TASK ITEM: Within the entries below, the lines from the one with "--proc-pid-statm statm-Metriken von" through the one with "--proc-pid-io IO-Metriken von" are to be set down exactly, both ends kept.

PROVIDED DATA:

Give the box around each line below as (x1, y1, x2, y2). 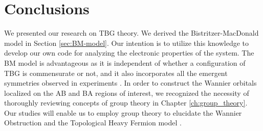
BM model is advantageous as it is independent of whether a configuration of (4, 57, 246, 68)
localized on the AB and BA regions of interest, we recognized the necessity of (4, 87, 249, 98)
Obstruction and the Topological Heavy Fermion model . (4, 117, 182, 128)
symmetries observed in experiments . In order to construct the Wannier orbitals (4, 77, 257, 88)
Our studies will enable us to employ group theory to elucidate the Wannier (4, 107, 242, 118)
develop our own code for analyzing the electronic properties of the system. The (4, 47, 254, 58)
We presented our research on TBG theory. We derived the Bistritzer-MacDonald (4, 28, 259, 38)
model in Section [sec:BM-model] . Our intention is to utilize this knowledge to (4, 37, 249, 48)
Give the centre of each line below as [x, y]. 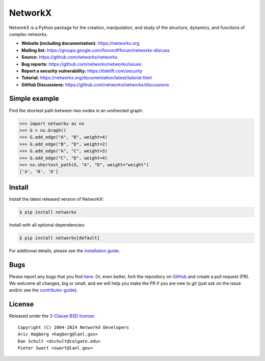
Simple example [34, 99]
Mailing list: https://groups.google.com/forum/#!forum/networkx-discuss [95, 50]
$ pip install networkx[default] [60, 238]
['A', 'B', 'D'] [39, 172]
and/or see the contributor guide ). [43, 290]
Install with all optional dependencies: [47, 225]
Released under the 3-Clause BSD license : [52, 316]
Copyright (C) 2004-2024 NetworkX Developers [74, 327]
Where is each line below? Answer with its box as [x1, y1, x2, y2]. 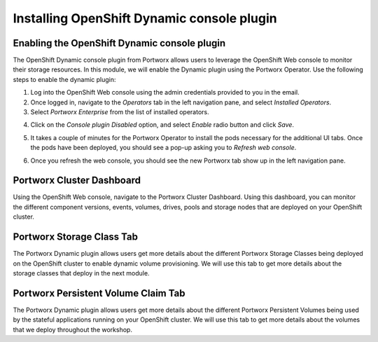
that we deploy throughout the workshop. [13, 325, 133, 334]
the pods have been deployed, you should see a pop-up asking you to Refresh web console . [30, 144, 297, 152]
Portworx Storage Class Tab [13, 231, 139, 243]
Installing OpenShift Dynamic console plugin [13, 11, 277, 26]
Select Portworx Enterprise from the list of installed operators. [30, 108, 209, 116]
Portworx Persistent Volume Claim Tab [13, 287, 185, 299]
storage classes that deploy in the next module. [13, 268, 150, 277]
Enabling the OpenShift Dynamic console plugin [13, 37, 226, 49]
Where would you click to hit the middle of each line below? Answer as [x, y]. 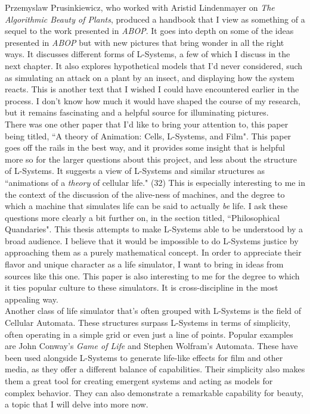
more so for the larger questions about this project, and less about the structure [151, 159]
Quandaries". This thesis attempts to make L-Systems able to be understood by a [154, 229]
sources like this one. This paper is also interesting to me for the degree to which [152, 276]
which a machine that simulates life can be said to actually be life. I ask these [146, 206]
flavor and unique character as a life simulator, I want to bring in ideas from [144, 264]
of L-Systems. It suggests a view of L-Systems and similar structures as [135, 171]
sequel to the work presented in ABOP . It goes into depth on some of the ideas [149, 31]
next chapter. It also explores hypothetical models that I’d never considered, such [154, 65]
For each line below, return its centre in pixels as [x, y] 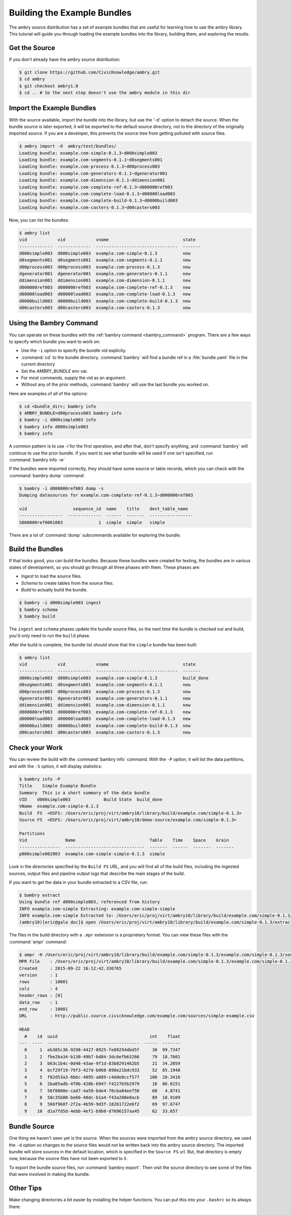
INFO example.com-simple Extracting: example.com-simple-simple [97, 909]
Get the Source [32, 48]
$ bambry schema [39, 609]
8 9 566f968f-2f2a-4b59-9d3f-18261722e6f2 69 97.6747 [102, 1104]
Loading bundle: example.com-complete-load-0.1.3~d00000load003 [97, 194]
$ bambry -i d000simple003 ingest [60, 603]
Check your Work [36, 748]
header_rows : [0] [41, 996]
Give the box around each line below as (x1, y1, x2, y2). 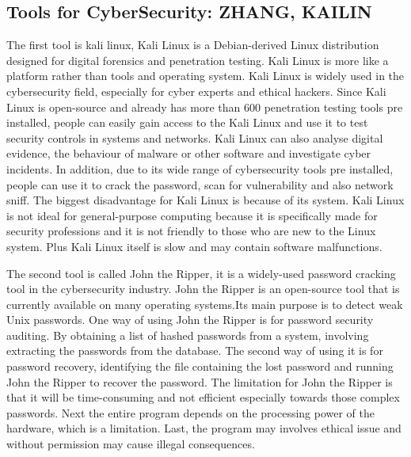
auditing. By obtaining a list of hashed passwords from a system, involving (6, 326, 369, 343)
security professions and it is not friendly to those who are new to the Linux (6, 223, 376, 239)
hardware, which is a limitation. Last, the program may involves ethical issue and (6, 420, 401, 436)
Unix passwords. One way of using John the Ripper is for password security (6, 311, 374, 328)
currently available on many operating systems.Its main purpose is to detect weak (6, 295, 403, 312)
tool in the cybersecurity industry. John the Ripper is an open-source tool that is (6, 280, 400, 297)
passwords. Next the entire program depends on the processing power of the (6, 404, 375, 421)
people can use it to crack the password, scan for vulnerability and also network (6, 176, 394, 192)
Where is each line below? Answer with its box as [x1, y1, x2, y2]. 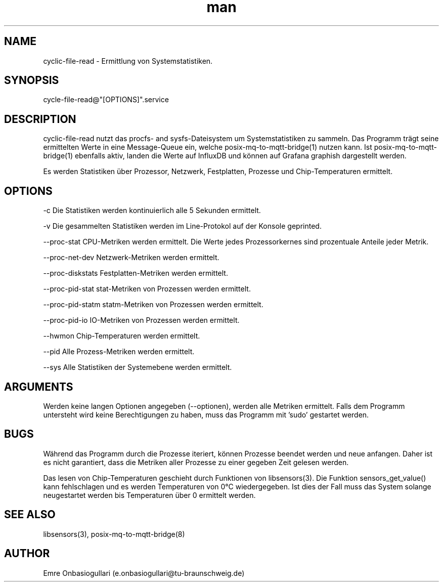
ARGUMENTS [4, 380, 73, 393]
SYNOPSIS [4, 74, 59, 87]
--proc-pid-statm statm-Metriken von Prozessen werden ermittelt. [43, 300, 263, 309]
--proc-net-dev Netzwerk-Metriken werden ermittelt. [43, 253, 219, 262]
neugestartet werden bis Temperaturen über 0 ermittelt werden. [43, 490, 256, 499]
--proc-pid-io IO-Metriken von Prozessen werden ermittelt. [43, 316, 240, 325]
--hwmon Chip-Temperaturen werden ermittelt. [43, 331, 200, 341]
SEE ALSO [4, 508, 56, 521]

TASK RESULT:
--proc-pid-statm statm-Metriken von Prozessen werden ermittelt. [43, 300, 263, 309]
--proc-net-dev Netzwerk-Metriken werden ermittelt. [43, 253, 219, 262]
neugestartet werden bis Temperaturen über 0 ermittelt werden. [43, 490, 256, 499]
--proc-pid-io IO-Metriken von Prozessen werden ermittelt. [43, 316, 240, 325]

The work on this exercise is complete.